**Records provided:**
::::

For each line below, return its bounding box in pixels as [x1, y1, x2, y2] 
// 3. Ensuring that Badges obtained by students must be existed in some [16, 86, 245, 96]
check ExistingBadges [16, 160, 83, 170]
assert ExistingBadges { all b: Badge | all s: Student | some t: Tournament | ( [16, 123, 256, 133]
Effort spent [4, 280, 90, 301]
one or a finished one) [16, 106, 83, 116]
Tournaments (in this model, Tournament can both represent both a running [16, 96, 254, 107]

::::

From the records, copy out each line that includes the string "some".

**Task result:**
// 3. Ensuring that Badges obtained by students must be existed in some [16, 86, 245, 96]
assert ExistingBadges { all b: Badge | all s: Student | some t: Tournament | ( [16, 123, 256, 133]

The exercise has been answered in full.